Assembler for Intel microprocessors

Microsoft Macro Assembler (MASM) is an x86 assembler that uses the Intel syntax for MS-DOS and Microsoft Windows. Beginning with MASM 8.0, there are two versions of the assembler: One for 16-bit & 32-bit assembly sources, and another (ML64) for 64-bit sources only.

MASM is maintained by Microsoft, but since version 6.12 it has not been sold as a separate product. It is instead supplied with various Microsoft SDKs and C compilers. Recent versions of MASM are included with Microsoft Visual Studio.

Notable applications compiled using MASM are RollerCoaster Tycoon which was 99% written in assembly language and built with MASM.

==History==
The earliest versions of MASM date back to 1981. They were sold either as the generic "Microsoft Macro Assembler" for all x86 machines or as the OEM version specifically for IBM PCs. By Version 4.0, the IBM release was dropped. Up to Version 3.0, MASM was also bundled with a smaller companion assembler, ASM.EXE. This was intended for PCs with only 64k of memory and lacked some features of the full MASM, such as the ability to use code macros.

MS-DOS versions up to 4.x included Microsoft's LINK utility, which was designed to convert intermediate OBJ files generated by MASM and other compilers; however, as users who did not program had no use of the utility, it was moved to their compiler packages.

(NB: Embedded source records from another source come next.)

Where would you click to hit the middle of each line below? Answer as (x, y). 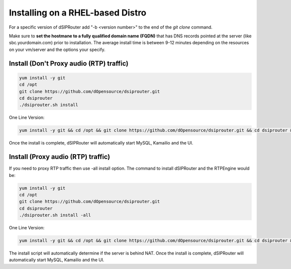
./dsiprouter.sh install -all (55, 215)
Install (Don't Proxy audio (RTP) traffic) (69, 63)
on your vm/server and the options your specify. (57, 49)
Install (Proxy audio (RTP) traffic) (60, 157)
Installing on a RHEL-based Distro (78, 13)
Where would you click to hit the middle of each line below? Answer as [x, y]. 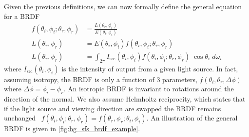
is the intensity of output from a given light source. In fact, [150, 68]
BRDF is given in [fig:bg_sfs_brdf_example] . [72, 128]
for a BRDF [22, 16]
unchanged [20, 118]
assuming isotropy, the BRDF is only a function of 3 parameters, [101, 79]
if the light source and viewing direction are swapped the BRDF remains [113, 108]
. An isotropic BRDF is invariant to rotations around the [149, 89]
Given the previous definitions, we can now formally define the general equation [123, 6]
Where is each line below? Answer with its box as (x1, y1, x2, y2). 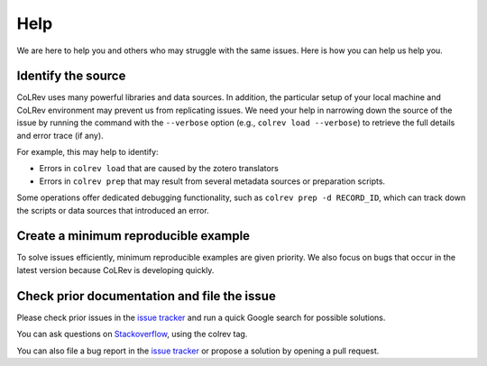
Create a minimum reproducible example (16, 228, 251, 243)
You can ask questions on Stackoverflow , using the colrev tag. (16, 329, 248, 340)
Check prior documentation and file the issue (16, 288, 277, 304)
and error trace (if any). (16, 130, 104, 141)
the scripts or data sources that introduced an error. (16, 205, 209, 215)
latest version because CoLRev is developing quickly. (16, 264, 215, 275)
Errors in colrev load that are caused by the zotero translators (39, 163, 279, 174)
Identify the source (16, 69, 126, 84)
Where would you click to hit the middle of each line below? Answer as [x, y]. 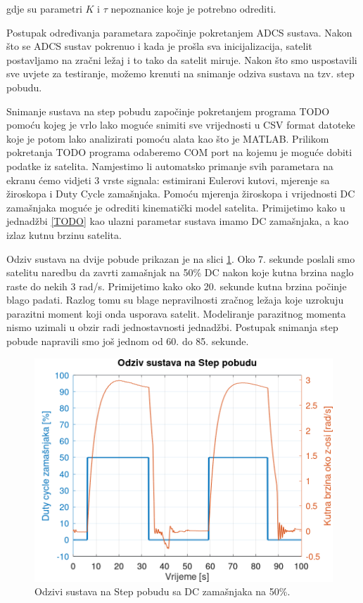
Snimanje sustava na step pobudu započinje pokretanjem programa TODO [168, 111]
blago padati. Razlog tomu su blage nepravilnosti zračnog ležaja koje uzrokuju [175, 300]
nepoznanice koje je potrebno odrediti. [193, 8]
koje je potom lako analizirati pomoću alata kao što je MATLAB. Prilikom [168, 138]
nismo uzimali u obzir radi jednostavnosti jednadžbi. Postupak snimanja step [172, 327]
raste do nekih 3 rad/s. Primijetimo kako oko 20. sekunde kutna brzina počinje [177, 286]
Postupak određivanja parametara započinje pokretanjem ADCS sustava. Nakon [179, 32]
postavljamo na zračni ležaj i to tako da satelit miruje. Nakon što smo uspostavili [182, 59]
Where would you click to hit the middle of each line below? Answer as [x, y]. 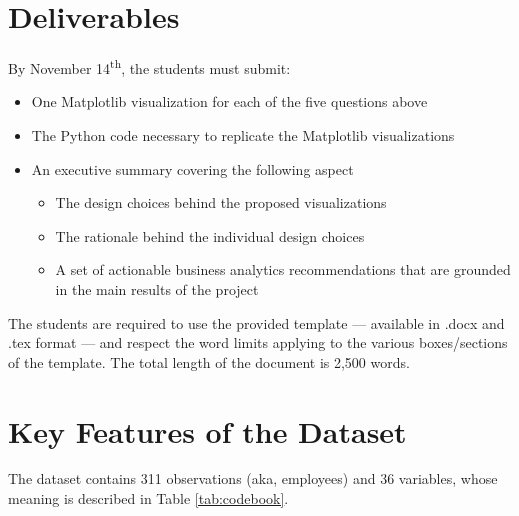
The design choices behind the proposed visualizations [221, 202]
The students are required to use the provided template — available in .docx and [256, 322]
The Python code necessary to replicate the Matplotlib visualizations [243, 134]
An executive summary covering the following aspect [192, 168]
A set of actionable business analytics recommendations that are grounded [283, 269]
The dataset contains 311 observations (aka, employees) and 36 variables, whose [253, 478]
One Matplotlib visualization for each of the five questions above [229, 101]
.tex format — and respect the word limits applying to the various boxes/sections [258, 342]
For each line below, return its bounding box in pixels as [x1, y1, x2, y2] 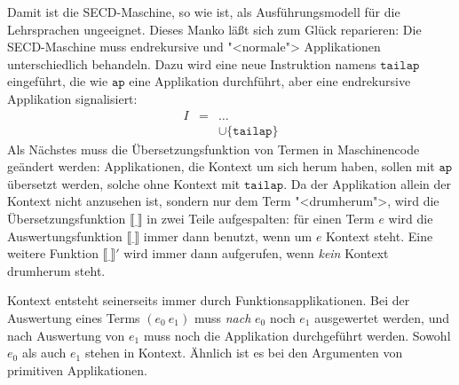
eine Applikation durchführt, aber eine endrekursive [129, 72, 411, 90]
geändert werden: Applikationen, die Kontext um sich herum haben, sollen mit [7, 157, 435, 176]
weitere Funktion [7, 244, 99, 263]
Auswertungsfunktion [7, 226, 123, 245]
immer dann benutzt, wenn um [143, 226, 313, 245]
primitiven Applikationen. [7, 360, 147, 379]
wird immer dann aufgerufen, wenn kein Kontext [123, 244, 389, 263]
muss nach [194, 308, 251, 326]
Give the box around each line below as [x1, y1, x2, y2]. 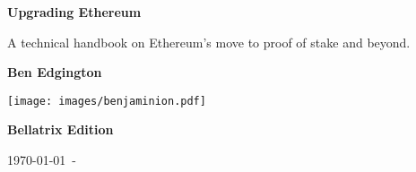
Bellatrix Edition [7, 120, 114, 139]
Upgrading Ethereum [7, 3, 142, 21]
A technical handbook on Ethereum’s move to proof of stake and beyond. [7, 32, 411, 51]
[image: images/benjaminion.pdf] [7, 94, 206, 107]
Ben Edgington [7, 63, 102, 82]
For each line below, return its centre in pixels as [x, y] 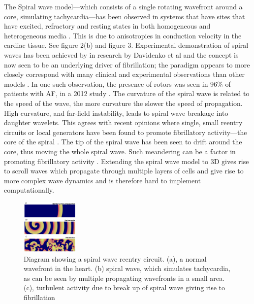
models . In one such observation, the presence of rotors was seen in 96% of [117, 84]
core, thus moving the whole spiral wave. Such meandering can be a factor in [120, 151]
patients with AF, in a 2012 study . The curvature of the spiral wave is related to [127, 93]
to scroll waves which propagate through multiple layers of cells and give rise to [124, 171]
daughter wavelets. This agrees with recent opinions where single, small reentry [123, 122]
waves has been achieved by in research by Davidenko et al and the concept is [121, 54]
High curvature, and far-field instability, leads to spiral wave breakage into [116, 113]
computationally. [29, 190]
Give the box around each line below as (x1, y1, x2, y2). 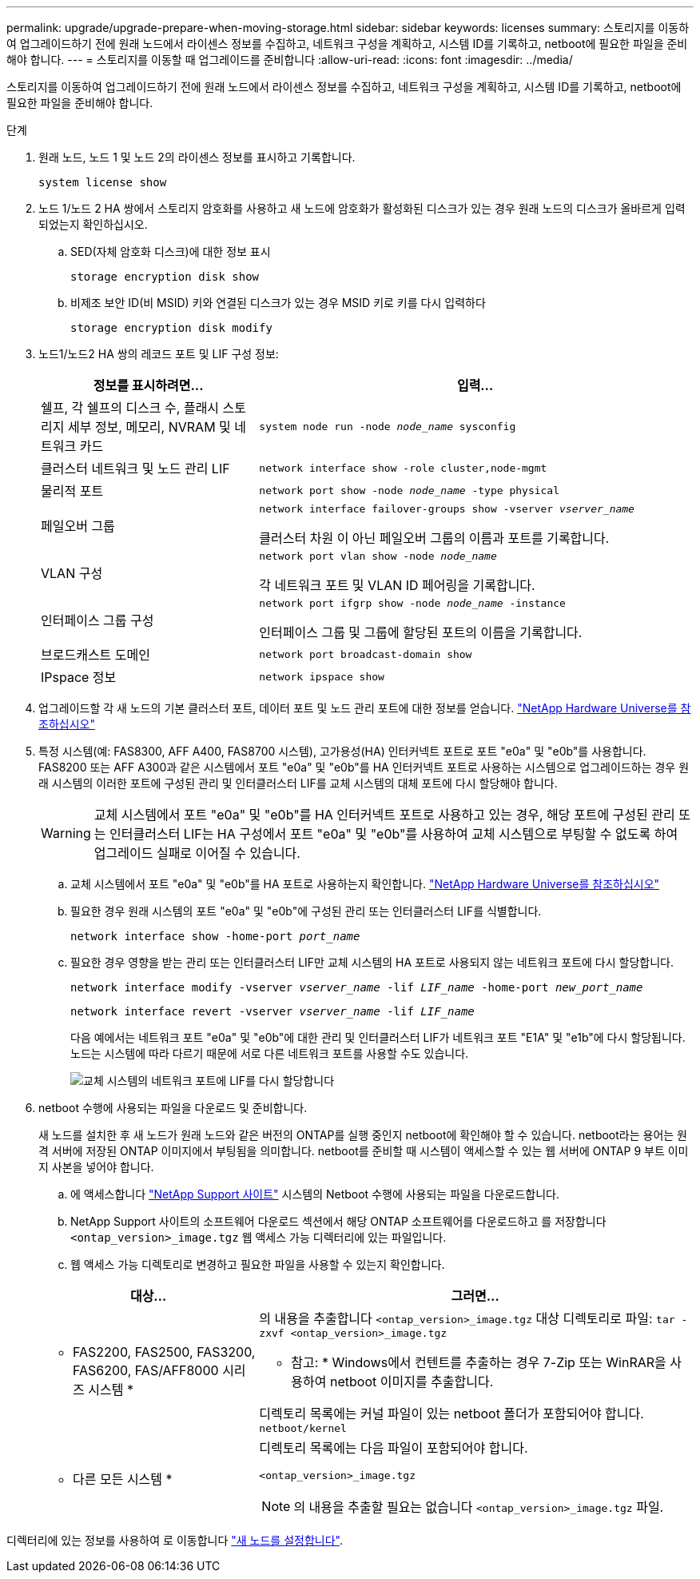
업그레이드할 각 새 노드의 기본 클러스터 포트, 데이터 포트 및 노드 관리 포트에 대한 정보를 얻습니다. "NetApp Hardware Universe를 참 (38, 701, 691, 715)
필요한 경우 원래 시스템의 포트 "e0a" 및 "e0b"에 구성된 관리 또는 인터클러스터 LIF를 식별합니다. (70, 904, 542, 918)
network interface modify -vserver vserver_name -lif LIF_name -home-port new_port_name (70, 981, 643, 994)
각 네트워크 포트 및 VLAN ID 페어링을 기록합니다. (259, 577, 535, 593)
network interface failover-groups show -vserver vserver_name (259, 503, 634, 515)
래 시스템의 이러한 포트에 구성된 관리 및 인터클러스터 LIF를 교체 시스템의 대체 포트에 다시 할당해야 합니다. (38, 776, 558, 790)
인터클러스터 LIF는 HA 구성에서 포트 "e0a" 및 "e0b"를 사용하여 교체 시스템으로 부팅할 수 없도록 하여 (109, 826, 678, 842)
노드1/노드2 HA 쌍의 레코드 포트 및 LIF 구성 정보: (38, 347, 279, 361)
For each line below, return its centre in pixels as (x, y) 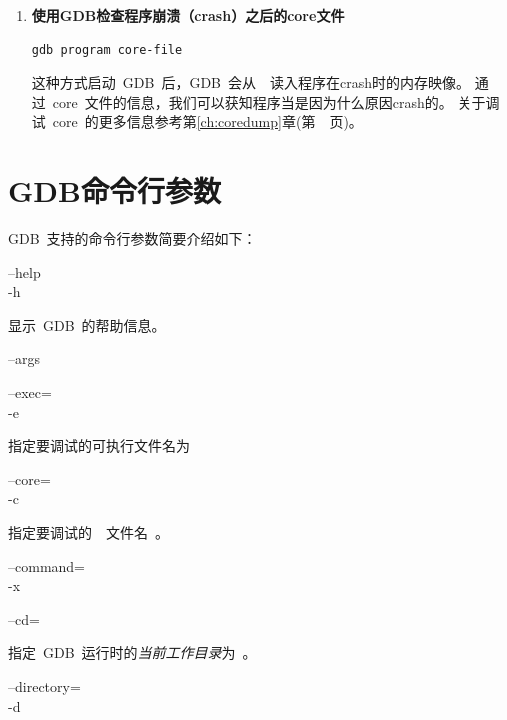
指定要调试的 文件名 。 (88, 532)
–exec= (30, 392)
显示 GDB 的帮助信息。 (87, 324)
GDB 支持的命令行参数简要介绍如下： (132, 238)
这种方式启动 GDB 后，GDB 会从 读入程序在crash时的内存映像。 (250, 82)
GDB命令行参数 (114, 190)
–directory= (44, 686)
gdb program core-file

Version 4.0, released October 1985, added support for 286 instructions.

Version 5.0, released August 1987, supported 386 instructions, and also shorthand mnemonics for segment descriptors (.code, .data, etc.), but it could still only generate real mode executables.

Through version 5.0, MASM was available as an MS-DOS application only. Versions 5.1 and 6.0 were available as both MS-DOS and OS/2 applications.

Version 6.0, released in 1991, added parameter passing with "invoke" and some other high level-like constructs, in addition to the already existing high level-like records, among other things. Both 6.0 and 6.0B were able to be run on an 8086 processor but could generate flat 32-bit 386 code. In 1992, 6.1 was released, which added support for the COFF object format used by Windows NT, and removed support for OS/2. 6.1 was built as a bi-modal binary before the Win32 API was finalized, and is incompatible with running on Windows NT due to missing exports.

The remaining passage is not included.